How to complete this task
Return all of the entries word for word, but omit the pictures they contain.

(Records excerpted from a collection)
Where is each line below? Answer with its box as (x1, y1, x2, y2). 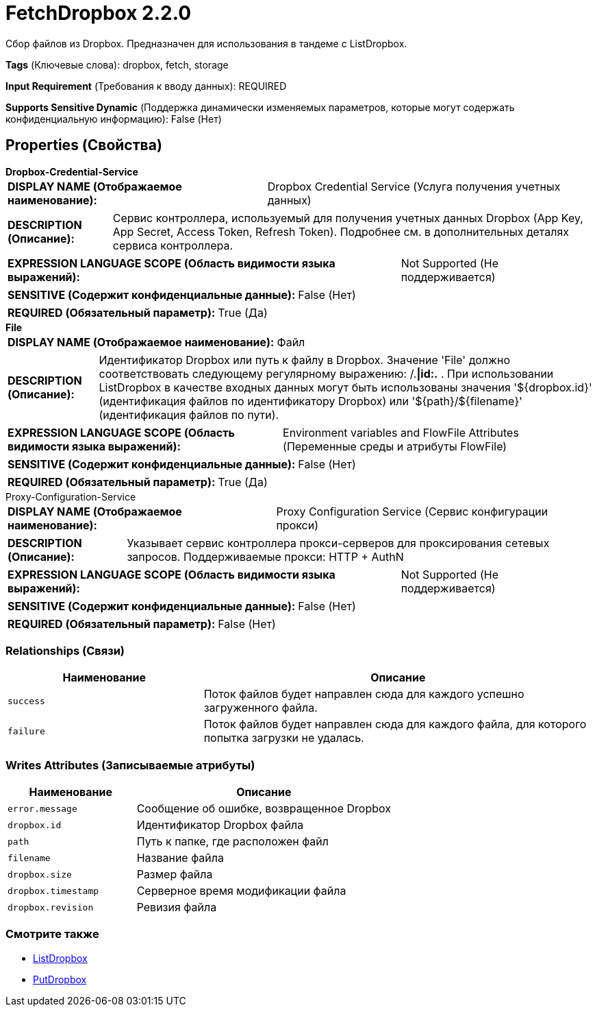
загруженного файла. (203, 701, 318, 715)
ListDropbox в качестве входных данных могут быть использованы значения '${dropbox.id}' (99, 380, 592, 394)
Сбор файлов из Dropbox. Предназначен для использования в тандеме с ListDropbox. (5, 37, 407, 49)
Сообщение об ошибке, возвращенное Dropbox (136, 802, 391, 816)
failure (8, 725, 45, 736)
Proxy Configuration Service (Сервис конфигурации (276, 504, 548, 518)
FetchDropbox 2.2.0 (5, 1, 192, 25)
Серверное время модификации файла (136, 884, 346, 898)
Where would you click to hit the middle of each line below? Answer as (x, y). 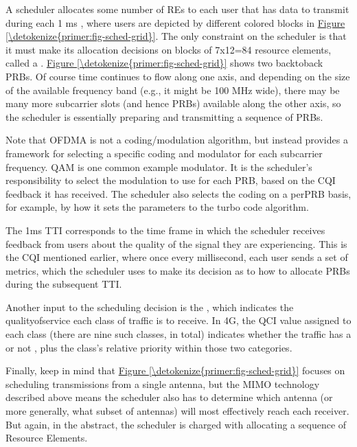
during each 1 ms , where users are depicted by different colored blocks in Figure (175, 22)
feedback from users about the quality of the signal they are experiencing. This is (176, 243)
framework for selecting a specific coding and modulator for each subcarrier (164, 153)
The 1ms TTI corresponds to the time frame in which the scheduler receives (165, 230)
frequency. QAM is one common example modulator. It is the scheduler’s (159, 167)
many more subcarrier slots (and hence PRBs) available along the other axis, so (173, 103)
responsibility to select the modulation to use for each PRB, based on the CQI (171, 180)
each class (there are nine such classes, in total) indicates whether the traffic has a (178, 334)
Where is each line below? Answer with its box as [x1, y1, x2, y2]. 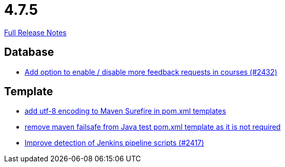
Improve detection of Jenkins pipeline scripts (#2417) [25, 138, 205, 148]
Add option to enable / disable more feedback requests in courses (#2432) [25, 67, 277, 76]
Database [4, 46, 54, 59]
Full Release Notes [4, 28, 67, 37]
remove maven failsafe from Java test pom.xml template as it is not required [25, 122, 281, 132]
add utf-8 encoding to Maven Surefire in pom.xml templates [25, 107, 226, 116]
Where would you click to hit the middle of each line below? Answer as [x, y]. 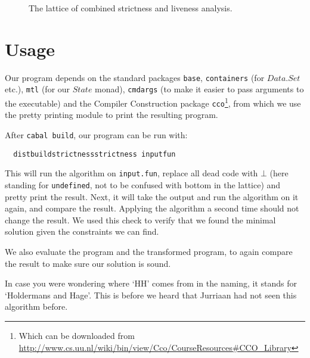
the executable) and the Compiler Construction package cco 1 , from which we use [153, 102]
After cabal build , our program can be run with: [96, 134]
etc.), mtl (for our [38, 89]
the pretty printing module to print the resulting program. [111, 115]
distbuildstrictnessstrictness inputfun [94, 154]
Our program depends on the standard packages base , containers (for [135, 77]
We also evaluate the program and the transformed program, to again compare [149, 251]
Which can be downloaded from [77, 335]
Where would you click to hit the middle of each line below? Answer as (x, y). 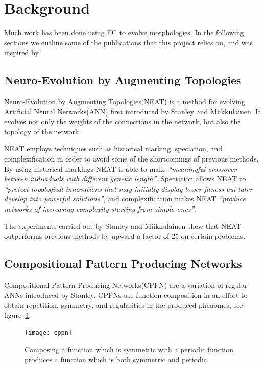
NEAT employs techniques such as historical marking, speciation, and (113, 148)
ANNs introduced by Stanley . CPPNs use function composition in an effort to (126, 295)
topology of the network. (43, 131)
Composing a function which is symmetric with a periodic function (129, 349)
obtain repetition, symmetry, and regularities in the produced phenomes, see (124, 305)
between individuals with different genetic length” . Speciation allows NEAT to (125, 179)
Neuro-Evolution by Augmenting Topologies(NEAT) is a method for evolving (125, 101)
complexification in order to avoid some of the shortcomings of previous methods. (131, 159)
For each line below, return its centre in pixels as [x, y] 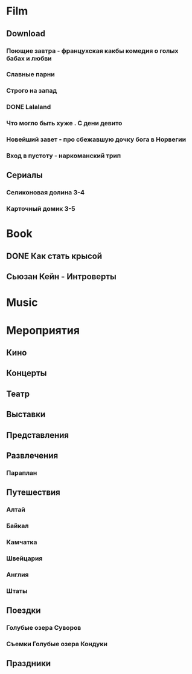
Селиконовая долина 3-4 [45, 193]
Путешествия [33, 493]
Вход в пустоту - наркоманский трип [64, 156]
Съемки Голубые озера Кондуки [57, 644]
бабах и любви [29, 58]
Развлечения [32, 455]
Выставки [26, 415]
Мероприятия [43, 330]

Answer section
Where is each line below? Answer with its box as (x1, y1, x2, y2). 
загруженного файла. (203, 701, 318, 715)
ListDropbox в качестве входных данных могут быть использованы значения '${dropbox.id}' (99, 380, 592, 394)
Сбор файлов из Dropbox. Предназначен для использования в тандеме с ListDropbox. (5, 37, 407, 49)
Сообщение об ошибке, возвращенное Dropbox (136, 802, 391, 816)
failure (8, 725, 45, 736)
Proxy Configuration Service (Сервис конфигурации (276, 504, 548, 518)
FetchDropbox 2.2.0 (5, 1, 192, 25)
Серверное время модификации файла (136, 884, 346, 898)
Where would you click to hit the middle of each line below? Answer as (x, y). 
during each 1 ms , where users are depicted by different colored blocks in Figure (175, 22)
feedback from users about the quality of the signal they are experiencing. This is (176, 243)
framework for selecting a specific coding and modulator for each subcarrier (164, 153)
The 1ms TTI corresponds to the time frame in which the scheduler receives (165, 230)
frequency. QAM is one common example modulator. It is the scheduler’s (159, 167)
many more subcarrier slots (and hence PRBs) available along the other axis, so (173, 103)
responsibility to select the modulation to use for each PRB, based on the CQI (171, 180)
each class (there are nine such classes, in total) indicates whether the traffic has a (178, 334)
Where is each line below? Answer with its box as [x1, y1, x2, y2]. 
Improve detection of Jenkins pipeline scripts (#2417) [25, 138, 205, 148]
Add option to enable / disable more feedback requests in courses (#2432) [25, 67, 277, 76]
Database [4, 46, 54, 59]
Full Release Notes [4, 28, 67, 37]
remove maven failsafe from Java test pom.xml template as it is not required [25, 122, 281, 132]
add utf-8 encoding to Maven Surefire in pom.xml templates [25, 107, 226, 116]
Where would you click to hit the middle of each line below? Answer as [x, y]. 
the executable) and the Compiler Construction package cco 1 , from which we use [153, 102]
After cabal build , our program can be run with: [96, 134]
etc.), mtl (for our [38, 89]
the pretty printing module to print the resulting program. [111, 115]
distbuildstrictnessstrictness inputfun [94, 154]
Our program depends on the standard packages base , containers (for [135, 77]
We also evaluate the program and the transformed program, to again compare [149, 251]
Which can be downloaded from [77, 335]
Where would you click to hit the middle of each line below? Answer as (x, y). 
NEAT employs techniques such as historical marking, speciation, and (113, 148)
ANNs introduced by Stanley . CPPNs use function composition in an effort to (126, 295)
topology of the network. (43, 131)
Composing a function which is symmetric with a periodic function (129, 349)
obtain repetition, symmetry, and regularities in the produced phenomes, see (124, 305)
between individuals with different genetic length” . Speciation allows NEAT to (125, 179)
Neuro-Evolution by Augmenting Topologies(NEAT) is a method for evolving (125, 101)
complexification in order to avoid some of the shortcomings of previous methods. (131, 159)
For each line below, return its centre in pixels as [x, y] 
Селиконовая долина 3-4 [45, 193]
Путешествия [33, 493]
Вход в пустоту - наркоманский трип [64, 156]
Съемки Голубые озера Кондуки [57, 644]
бабах и любви [29, 58]
Развлечения [32, 455]
Выставки [26, 415]
Мероприятия [43, 330]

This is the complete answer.